Exercise 10: We have been discussing cell filtering, but you may also want to filter out genes that are not detected in your data! For this, you can use the function sc.pp.filter_genes. Try doing this to filter out genes expressed in fewer than 1% of your total cells. How many genes are removed (you can check the value of adata.n_vars before and after filtering with sc.pp.filter_genes.

n_cells = adata.n_obs
sc.pp.filter_genes(adata, min_cells=int(n_cells*0.01)) # specify min cells equal to 1% of your total cell count
adata
AnnData object with n_obs × n_vars = 5469 × 10839
    obs: 'sample', 'n_counts', 'n_genes', 'n_genes_by_counts', 'log1p_n_genes_by_counts', 'total_counts', 'log1p_total_counts', 'pct_counts_in_top_20_genes', 'total_counts_mt', 'log1p_total_counts_mt', 'pct_counts_mt', 'total_counts_ribo', 'log1p_total_counts_ribo', 'pct_counts_ribo', 'total_counts_hb', 'log1p_total_counts_hb', 'pct_counts_hb', 'is_doublet'
    var: 'mt', 'ribo', 'hb', 'n_cells_by_counts', 'mean_counts', 'log1p_mean_counts', 'pct_dropout_by_counts', 'total_counts', 'log1p_total_counts', 'n_cells'
    uns: 'sample_colors'

Exercise 11: You have finished this set of exercises!
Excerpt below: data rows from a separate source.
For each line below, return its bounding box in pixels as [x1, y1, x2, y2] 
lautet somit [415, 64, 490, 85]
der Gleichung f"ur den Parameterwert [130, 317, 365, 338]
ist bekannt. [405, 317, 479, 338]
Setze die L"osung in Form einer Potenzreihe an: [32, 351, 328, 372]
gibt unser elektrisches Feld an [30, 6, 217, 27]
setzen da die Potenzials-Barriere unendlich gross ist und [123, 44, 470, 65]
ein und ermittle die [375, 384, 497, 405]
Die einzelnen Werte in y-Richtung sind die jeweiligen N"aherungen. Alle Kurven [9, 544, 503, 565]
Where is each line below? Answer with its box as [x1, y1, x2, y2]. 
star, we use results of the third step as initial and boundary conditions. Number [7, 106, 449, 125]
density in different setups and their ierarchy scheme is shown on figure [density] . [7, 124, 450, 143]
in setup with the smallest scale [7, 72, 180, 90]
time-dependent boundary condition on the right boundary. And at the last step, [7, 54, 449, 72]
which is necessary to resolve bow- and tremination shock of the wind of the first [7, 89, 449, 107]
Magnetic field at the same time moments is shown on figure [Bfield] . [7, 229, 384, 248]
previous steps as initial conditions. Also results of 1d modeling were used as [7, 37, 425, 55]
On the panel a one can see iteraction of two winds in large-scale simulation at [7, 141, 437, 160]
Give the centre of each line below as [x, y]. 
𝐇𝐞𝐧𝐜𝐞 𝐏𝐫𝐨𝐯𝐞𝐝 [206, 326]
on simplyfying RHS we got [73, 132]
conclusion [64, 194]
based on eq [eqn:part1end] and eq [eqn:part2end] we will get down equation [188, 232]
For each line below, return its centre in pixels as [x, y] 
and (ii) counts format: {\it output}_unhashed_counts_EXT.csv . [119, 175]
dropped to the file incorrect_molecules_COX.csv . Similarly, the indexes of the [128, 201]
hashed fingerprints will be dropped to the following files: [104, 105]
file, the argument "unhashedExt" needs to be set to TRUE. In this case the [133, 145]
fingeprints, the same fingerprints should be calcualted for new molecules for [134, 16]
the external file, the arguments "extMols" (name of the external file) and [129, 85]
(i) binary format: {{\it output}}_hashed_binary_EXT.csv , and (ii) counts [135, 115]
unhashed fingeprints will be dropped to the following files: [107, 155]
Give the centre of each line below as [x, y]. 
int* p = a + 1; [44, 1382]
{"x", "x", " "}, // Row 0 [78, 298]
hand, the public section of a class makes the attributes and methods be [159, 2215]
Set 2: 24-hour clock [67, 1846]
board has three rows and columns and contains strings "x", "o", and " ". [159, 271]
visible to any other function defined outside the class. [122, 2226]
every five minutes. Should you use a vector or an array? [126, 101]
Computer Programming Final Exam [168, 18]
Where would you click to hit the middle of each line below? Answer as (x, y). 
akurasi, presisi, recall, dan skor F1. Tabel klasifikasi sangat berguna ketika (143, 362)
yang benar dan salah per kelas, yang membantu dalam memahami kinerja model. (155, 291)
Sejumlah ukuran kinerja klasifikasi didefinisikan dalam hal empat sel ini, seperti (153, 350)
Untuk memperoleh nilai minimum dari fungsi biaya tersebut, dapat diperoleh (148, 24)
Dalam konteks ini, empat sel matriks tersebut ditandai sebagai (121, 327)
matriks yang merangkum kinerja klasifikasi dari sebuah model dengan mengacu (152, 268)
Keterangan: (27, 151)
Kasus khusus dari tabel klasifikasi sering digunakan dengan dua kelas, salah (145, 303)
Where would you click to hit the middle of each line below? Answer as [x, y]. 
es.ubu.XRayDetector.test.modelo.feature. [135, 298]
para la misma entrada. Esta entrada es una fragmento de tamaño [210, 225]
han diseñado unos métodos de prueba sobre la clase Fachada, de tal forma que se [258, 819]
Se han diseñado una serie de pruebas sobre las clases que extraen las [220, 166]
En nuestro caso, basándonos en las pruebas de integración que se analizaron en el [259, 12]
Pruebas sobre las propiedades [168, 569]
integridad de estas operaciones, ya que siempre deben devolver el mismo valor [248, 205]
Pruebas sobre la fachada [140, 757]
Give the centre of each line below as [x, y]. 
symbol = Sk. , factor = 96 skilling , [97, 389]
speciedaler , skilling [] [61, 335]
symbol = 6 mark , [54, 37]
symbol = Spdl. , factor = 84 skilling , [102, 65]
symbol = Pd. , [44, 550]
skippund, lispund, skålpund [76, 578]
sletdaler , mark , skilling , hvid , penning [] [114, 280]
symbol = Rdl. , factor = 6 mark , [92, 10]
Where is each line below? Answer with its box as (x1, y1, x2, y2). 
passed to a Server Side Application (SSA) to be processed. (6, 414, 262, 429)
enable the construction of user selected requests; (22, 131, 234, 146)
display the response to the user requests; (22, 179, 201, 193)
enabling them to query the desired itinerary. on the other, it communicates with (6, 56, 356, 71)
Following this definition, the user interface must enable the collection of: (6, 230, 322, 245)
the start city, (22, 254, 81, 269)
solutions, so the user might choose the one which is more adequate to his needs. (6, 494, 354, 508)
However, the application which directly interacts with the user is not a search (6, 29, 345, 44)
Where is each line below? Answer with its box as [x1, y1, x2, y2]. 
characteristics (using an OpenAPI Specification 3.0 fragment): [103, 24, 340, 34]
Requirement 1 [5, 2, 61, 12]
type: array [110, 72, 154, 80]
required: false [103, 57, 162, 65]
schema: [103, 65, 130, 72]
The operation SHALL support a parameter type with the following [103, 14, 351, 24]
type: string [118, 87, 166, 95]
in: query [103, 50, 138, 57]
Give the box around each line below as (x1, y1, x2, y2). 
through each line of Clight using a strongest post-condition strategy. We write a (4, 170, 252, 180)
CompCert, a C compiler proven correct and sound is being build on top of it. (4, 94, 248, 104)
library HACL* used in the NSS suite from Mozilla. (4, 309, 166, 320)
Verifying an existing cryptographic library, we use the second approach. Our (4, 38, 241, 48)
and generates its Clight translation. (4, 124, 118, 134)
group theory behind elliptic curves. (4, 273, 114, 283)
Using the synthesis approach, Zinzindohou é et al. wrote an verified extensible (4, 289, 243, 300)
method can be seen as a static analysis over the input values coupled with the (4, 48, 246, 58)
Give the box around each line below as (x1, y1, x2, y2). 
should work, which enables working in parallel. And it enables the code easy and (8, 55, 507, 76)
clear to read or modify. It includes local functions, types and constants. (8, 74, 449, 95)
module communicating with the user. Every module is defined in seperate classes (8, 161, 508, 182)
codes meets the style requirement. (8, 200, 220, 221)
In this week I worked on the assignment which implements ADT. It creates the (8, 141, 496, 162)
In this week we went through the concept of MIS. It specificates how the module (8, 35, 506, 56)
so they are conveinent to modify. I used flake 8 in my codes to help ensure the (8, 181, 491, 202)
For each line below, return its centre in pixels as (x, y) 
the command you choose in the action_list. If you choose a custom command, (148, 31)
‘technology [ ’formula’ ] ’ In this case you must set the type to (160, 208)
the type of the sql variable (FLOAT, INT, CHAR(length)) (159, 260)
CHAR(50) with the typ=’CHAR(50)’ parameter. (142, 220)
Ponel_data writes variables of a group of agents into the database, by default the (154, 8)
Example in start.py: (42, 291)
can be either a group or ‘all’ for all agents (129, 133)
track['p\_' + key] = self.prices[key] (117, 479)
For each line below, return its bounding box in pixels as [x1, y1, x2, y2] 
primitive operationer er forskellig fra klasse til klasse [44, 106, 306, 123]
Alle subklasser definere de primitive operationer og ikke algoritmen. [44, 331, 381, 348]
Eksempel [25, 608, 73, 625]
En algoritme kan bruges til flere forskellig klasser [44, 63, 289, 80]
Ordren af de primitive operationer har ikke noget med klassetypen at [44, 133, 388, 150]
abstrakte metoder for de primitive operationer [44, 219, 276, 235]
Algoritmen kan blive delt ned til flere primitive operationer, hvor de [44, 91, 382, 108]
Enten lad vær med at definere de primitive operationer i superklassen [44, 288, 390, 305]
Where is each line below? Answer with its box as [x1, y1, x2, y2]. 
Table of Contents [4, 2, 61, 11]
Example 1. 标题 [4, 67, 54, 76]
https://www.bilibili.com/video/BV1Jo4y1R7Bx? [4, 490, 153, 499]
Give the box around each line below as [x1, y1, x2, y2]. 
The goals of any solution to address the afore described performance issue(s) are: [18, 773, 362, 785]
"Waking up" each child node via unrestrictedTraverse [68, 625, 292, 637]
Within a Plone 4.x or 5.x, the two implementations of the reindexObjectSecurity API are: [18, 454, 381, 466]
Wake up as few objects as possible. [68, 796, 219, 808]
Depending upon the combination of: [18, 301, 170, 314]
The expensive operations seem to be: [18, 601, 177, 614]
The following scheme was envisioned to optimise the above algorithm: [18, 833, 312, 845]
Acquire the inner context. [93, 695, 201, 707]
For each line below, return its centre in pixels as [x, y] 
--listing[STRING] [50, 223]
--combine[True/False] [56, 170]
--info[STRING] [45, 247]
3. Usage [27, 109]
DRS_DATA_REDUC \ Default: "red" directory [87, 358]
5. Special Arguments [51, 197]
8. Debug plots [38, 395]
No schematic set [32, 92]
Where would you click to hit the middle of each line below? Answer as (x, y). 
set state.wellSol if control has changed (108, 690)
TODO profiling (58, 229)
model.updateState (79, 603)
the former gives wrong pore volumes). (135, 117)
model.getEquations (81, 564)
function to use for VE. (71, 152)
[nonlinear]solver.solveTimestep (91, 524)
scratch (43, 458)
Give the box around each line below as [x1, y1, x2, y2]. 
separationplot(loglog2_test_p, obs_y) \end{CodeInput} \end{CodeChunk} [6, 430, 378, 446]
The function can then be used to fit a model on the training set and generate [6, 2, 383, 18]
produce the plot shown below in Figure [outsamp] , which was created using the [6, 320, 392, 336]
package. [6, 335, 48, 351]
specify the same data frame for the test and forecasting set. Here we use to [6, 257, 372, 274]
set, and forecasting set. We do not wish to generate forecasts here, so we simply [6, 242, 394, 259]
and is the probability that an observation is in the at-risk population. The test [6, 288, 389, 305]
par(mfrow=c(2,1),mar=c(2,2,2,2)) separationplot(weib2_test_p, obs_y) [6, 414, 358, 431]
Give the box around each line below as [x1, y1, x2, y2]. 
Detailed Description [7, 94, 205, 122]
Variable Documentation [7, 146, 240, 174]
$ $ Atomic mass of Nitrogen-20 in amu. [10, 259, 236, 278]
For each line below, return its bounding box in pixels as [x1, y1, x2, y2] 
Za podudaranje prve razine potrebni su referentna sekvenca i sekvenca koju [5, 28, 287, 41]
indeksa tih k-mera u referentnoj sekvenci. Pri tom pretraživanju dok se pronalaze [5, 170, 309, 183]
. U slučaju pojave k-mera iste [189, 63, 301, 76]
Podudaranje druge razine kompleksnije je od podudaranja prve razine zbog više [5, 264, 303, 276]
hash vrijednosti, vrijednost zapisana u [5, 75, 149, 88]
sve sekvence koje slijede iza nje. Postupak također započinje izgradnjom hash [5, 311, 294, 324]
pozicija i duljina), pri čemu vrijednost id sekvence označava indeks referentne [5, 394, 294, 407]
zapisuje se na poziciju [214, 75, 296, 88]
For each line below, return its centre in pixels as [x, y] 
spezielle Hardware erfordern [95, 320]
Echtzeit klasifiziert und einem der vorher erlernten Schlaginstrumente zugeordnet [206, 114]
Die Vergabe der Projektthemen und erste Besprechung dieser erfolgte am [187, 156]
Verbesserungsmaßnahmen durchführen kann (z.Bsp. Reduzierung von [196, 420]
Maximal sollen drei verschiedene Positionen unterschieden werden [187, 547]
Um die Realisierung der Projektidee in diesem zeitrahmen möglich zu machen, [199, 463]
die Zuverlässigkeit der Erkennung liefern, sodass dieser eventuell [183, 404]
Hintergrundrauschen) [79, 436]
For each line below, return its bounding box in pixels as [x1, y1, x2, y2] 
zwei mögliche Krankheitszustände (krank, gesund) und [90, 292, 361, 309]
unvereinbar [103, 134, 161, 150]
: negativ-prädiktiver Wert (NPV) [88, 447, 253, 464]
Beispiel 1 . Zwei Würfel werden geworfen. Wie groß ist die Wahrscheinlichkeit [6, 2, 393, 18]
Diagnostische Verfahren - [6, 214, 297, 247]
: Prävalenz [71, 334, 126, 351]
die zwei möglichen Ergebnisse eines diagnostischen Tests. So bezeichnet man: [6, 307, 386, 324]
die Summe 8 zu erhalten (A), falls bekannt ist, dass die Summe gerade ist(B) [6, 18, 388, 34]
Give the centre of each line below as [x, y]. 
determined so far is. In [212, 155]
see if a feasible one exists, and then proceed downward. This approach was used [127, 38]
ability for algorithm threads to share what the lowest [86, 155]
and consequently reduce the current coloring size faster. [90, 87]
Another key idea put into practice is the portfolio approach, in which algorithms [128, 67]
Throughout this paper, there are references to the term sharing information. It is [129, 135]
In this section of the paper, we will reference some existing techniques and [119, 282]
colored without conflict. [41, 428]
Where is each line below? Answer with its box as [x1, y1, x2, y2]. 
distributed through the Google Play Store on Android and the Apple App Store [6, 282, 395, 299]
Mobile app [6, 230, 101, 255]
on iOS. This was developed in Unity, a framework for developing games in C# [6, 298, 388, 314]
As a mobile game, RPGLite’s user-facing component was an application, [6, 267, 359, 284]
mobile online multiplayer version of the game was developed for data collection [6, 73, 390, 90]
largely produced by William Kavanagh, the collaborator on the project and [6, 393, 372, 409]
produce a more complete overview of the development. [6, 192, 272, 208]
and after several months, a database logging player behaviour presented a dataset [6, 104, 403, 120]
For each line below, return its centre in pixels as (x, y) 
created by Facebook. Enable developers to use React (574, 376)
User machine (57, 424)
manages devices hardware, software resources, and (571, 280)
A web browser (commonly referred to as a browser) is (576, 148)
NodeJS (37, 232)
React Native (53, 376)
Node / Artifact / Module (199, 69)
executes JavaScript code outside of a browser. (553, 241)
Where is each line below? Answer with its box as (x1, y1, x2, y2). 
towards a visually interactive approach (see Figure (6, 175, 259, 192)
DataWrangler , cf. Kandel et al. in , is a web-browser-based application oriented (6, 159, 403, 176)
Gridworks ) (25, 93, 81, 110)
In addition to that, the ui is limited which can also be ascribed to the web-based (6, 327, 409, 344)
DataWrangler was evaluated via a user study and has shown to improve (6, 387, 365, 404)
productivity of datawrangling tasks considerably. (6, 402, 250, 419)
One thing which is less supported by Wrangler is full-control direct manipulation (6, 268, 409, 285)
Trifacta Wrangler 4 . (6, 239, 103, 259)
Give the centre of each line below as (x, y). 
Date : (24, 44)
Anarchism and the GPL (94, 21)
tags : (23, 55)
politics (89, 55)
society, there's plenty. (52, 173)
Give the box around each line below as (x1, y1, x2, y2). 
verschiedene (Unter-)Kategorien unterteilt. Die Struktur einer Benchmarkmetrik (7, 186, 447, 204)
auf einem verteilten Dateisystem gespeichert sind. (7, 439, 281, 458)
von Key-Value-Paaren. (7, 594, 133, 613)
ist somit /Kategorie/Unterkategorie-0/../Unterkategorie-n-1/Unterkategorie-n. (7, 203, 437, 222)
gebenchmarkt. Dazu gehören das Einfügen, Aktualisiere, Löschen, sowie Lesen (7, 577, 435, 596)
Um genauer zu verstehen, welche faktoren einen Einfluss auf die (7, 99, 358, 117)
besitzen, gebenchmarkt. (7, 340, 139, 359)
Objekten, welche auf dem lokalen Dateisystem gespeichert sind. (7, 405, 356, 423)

One important final step: in case you want to save your results at any time, you can use the command adata.write_h5ad() to save your AnnData object for later use. Try doing this here, so that you can load the adata object into the next Jupyter notebook tutorial on Normalization and Scaling.

adata.write_h5ad("PBMC_analysis_SIB_tutorial.h5ad") # feel free to choose whichever file name you prefer!